L'altro, grande, tabù che ancora insegue Zverev, giunto ormai a un mese dal compiere 29 anni, è quello relativo agli Slam, tornei dove in un paio di volte è arrivato vicino a un titolo che continua a sfuggirgli e che in Australia, lo scorso gennaio, si è arricchito di un altro capitolo. 

"Ripenso a quella partita (la semifinale persa al quinto set contro Alcaraz, ndr) in modo positivo: ho dato tutto e perso una gran battaglia contro il futuro vincitore del torneo - ha raccontato il tedesco in conferenza stampa - Avrei preferito vincere? Certo. Ho avuto le mie chances, ma come dice sempre Rafa "I se non esistono nello sport". Ho perso, e cerco di guardare agli aspetti positivi". 

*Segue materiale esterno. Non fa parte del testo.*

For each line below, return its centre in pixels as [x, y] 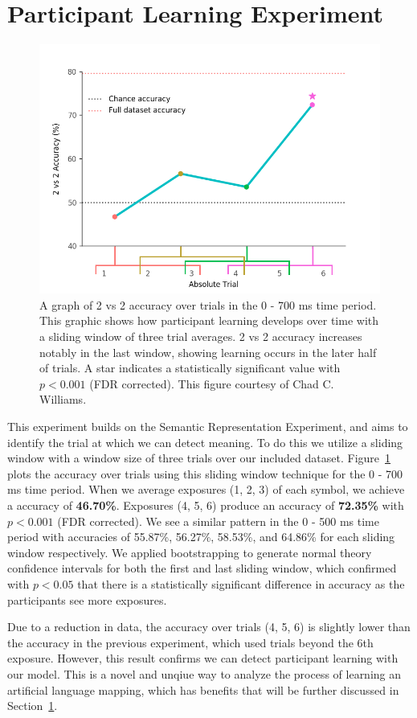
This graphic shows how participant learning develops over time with [209, 320]
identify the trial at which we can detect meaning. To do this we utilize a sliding [205, 442]
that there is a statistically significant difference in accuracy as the [241, 583]
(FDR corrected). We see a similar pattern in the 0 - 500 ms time [218, 521]
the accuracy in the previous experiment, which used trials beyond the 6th [190, 642]
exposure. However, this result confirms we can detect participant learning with [203, 658]
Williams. [63, 399]
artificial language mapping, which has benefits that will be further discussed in [203, 689]
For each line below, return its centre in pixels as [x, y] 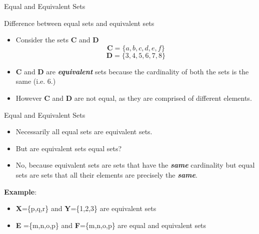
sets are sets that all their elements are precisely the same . [106, 174]
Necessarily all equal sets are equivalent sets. [84, 131]
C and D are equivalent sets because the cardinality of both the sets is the [132, 71]
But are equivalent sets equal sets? [69, 148]
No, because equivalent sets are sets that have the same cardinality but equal [135, 165]
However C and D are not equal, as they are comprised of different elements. [134, 98]
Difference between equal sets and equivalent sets [79, 23]
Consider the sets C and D [57, 40]
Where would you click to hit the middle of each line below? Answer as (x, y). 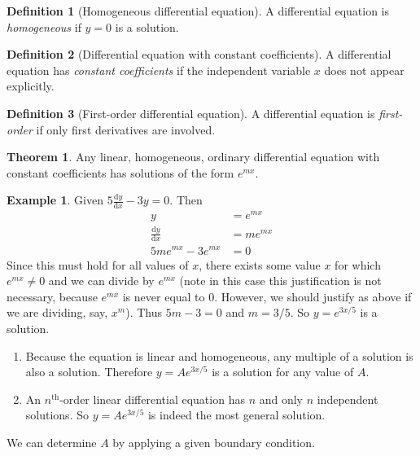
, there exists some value (260, 264)
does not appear (364, 70)
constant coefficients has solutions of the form (120, 172)
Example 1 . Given (55, 200)
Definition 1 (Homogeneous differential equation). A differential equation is (198, 11)
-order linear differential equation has (152, 399)
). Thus (144, 312)
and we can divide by (101, 281)
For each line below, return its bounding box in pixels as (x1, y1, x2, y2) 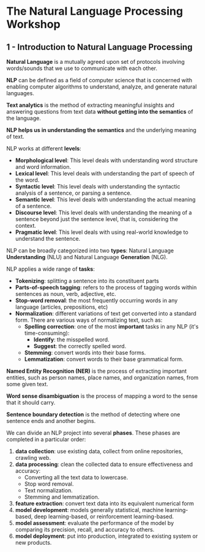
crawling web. (15, 454, 51, 461)
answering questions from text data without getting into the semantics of (6, 108, 193, 115)
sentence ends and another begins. (6, 418, 96, 424)
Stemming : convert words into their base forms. (24, 349, 146, 356)
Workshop (6, 17, 61, 31)
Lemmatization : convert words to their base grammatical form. (24, 356, 184, 363)
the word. (15, 176, 40, 184)
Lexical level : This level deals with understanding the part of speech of (15, 170, 195, 177)
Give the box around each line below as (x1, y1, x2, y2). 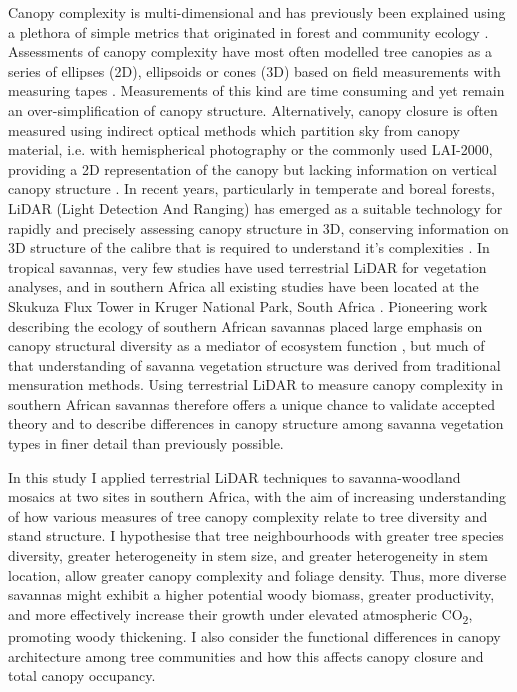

Solo lui e il suo gioco, dunque. Aspetti positivi e dettagli da perfezionare. Nessun alibi, neanche in quello che lui stesso definisce "il torneo che presenta maggiori differenze tra sessioni diurne e serali, ma di sera non ho ancora giocato e mi sento abituato a giocare di giorno". E nessun riferimento alle vicende extra sportive - ormai archiviate - che da mesi lo vedevano al centro delle polemiche: "Quello non è un argomento di discussione".